We agree with Rosenberg’s paper published in DMJ  that surgical research remains weak.
Surgical procedures are complex healthcare interventions that are highly inter- and intraoperator dependent; “unlike 20-milligram tablets, no two surgical procedures are essentially the same”. Challenges in evidence-based surgery arise from surgeons’ personal preferences, skill level, education (mentoring) and personality. Surgical procedures involve team members (i.e., anaesthetists, surgical assistants and nurses) and associated pre-, peri- and post-operative interventions, all of which may influence the outcome of an operation.
Furthermore, trials including sham compared with conventional surgeries are rare for numerous good reasons (mainly due to a lack of patient willingness to participate). In an effort to obtain sufficient sample sizes, collaborative work has been attempted, but this has not produced the expected breakthroughs .
To sustain and improve surgical skills, time with the “knife in the hand” is essential for surgeons. However, this may divert the academic surgeons’ attention from the patient as a complete bio-psycho-social entity to the specific procedure as the most important. An example is vagotomy, or severing the vagal nerve to treat peptic ulcer. Decades of improvement in surgical technique have produced a highly selective vagotomy procedure that was mastered by few surgeons. Vagotomy was destined to disappear into oblivion after the discovery of protein pump inhibitors by a physician researcher.

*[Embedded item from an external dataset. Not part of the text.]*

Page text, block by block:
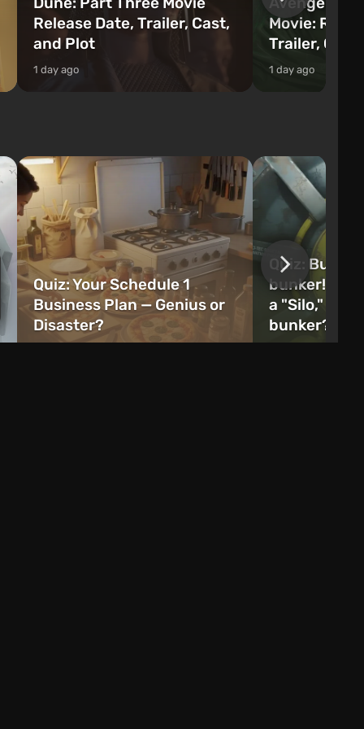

Then, how to tackle the complex nature of surgical intervention?
The myriad of factors that affect surgical outcome may resemble the myriad of factors that affect climate change. We have high-performing predictive models to describe climate change nowadays - thanks to the implementation of information technologies (IT), in particular artificial intelligence (AI). We believe that AI can help tackle (some of) the challenges in surgical research. The attempt to improve surgical technique by crunching hundreds of operation video films to extract patterns of best technique is just one example of implementation of AI in surgical research. Machine learning models to examine intraoperative blood supply of the colon and AI decision-support systems in orthopaedic surgery are exiting new fields that may change the future of surgical research. No wonder, then, that many of the leading academic centres are currently exploring the implementation of IT, especially the perspectives of AI in healthcare interventions.

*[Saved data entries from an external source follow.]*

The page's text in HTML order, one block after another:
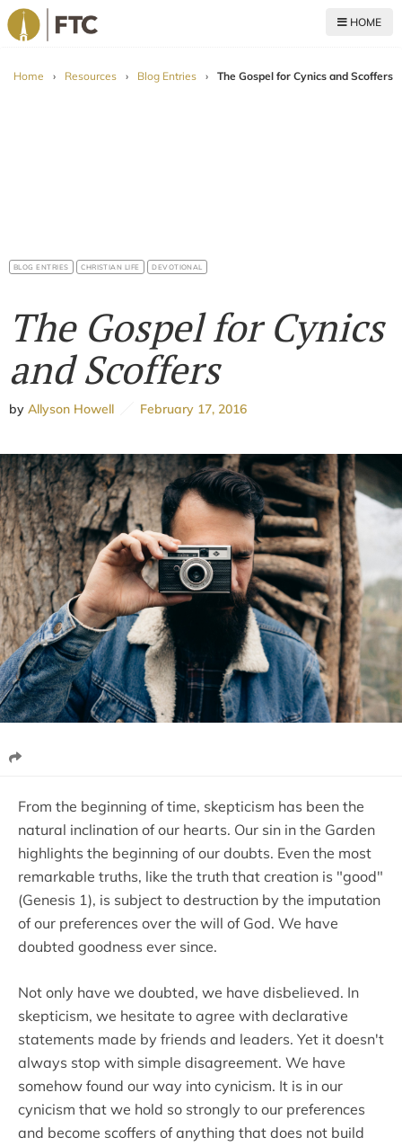
HOME
Home › Resources › Blog Entries › The Gospel for Cynics and Scoffers
BLOG ENTRIES CHRISTIAN LIFE DEVOTIONAL
The Gospel for Cynics
and Scoffers
by Allyson Howell February 17, 2016
From the beginning of time, skepticism has been the
natural inclination of our hearts. Our sin in the Garden
highlights the beginning of our doubts. Even the most
remarkable truths, like the truth that creation is "good"
(Genesis 1), is subject to destruction by the imputation
of our preferences over the will of God. We have
doubted goodness ever since.
Not only have we doubted, we have disbelieved. In
skepticism, we hesitate to agree with declarative
statements made by friends and leaders. Yet it doesn't
always stop with simple disagreement. We have
somehow found our way into cynicism. It is in our
cynicism that we hold so strongly to our preferences
and become scoffers of anything that does not build

A group of international surgeons (including the first author) have joined forces to initiate an international research organisation coined OpenSourceResearch Collaboration (OSRC.network). The group has succeeded with numerous publications and established many public and private partnerships to explore the implementation of IT in surgical research.

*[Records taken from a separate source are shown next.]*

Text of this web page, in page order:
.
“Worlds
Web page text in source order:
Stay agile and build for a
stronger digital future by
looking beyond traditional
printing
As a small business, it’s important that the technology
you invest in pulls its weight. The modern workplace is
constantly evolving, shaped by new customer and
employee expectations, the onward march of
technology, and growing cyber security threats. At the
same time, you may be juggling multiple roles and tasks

But, most importantly, the academic surgeon who speaks both the language of the clinic and that of research fluently is becoming an endangered species . A mounting pressure exists on surgeons to increase clinical and administrative work at the cost of research time. Allocating sufficient time and resources (Table 1) to academic surgeons may potentially transform surgical research from comic operas to a leading force in healthcare development.
If we want surgery to continue and thrive as a science, we need to take care of academic surgeons.
Rosenberg J. Surgical research remains comic opera and maybe for good reasons. Dan Med J 2021;68(12):A10210792
El-Hussuna A, Tolani MA. Current status and future perspectives of collaboration in surgical research: A scoping review of the evidence. Surgery 2021;170(3):748-755.
Kodadek LM, Kapadia MR, Changoor NR, et al. Educating the surgeon-scientist: A qualitative study evaluating challenges and barriers toward becoming an academically successful surgeon. Surg. 2016;160(6):1456-65.